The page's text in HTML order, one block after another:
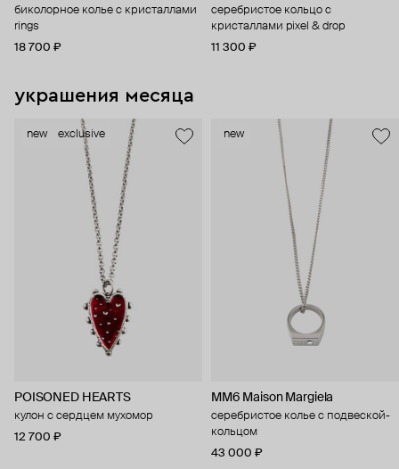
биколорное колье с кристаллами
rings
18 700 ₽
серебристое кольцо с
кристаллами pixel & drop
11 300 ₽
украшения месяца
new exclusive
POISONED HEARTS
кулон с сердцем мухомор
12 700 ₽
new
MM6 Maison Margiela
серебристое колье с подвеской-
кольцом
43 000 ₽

==========

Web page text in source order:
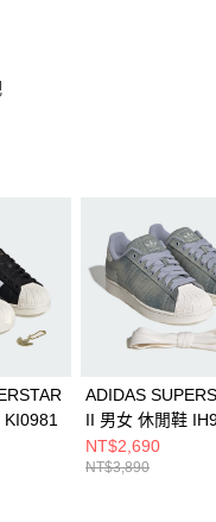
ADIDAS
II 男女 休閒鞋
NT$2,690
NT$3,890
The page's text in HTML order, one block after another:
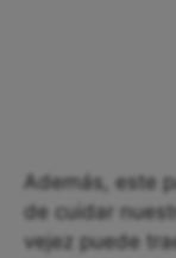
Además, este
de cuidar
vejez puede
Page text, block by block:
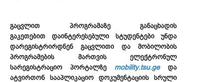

==========

**Task:** Copy only the lines above from the one containing "Web page text" through the one containing "Page text, block", both included. Leave out the pictures.

**Written solution:**
Web page text in source order:
ADIDAS
II 男女 休閒鞋
NT$2,690
NT$3,890
The page's text in HTML order, one block after another:
Además, este
de cuidar
vejez puede
Page text, block by block:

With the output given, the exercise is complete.